Work instructions: Extract every line starting at the line that contains "wonderful as well" and ending with the final line of the data, inclusive; give only those lines, word for word.

Recorded data:
----------------
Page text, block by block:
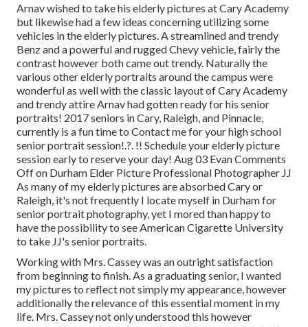
Arnav wished to take his elderly pictures at Cary Academy
but likewise had a few ideas concerning utilizing some
vehicles in the elderly pictures. A streamlined and trendy
Benz and a powerful and rugged Chevy vehicle, fairly the
contrast however both came out trendy. Naturally the
various other elderly portraits around the campus were
wonderful as well with the classic layout of Cary Academy
and trendy attire Arnav had gotten ready for his senior
portraits! 2017 seniors in Cary, Raleigh, and Pinnacle,
currently is a fun time to Contact me for yourhigh school
senior portrait session!.?. !! Schedule your elderly picture
session early to reserve your day! Aug 03 EvanComments
Off on Durham Elder Picture Professional Photographer JJ
As many of my elderly pictures are absorbed Cary or
Raleigh, it's not frequently I locate myself in Durham for
senior portrait photography, yet I mored than happy to
have the possibility to see American Cigarette University
to take JJ's senior portraits.
Working with Mrs. Cassey was an outright satisfaction
from beginning to finish. As a graduating senior, I wanted
my pictures to reflect not simply my appearance, however
additionally the relevance of this essential moment in my
life. Mrs. Cassey not only understood this however
----------------
Exercise result:
wonderful as well with the classic layout of Cary Academy
and trendy attire Arnav had gotten ready for his senior
portraits! 2017 seniors in Cary, Raleigh, and Pinnacle,
currently is a fun time to Contact me for yourhigh school
senior portrait session!.?. !! Schedule your elderly picture
session early to reserve your day! Aug 03 EvanComments
Off on Durham Elder Picture Professional Photographer JJ
As many of my elderly pictures are absorbed Cary or
Raleigh, it's not frequently I locate myself in Durham for
senior portrait photography, yet I mored than happy to
have the possibility to see American Cigarette University
to take JJ's senior portraits.
Working with Mrs. Cassey was an outright satisfaction
from beginning to finish. As a graduating senior, I wanted
my pictures to reflect not simply my appearance, however
additionally the relevance of this essential moment in my
life. Mrs. Cassey not only understood this however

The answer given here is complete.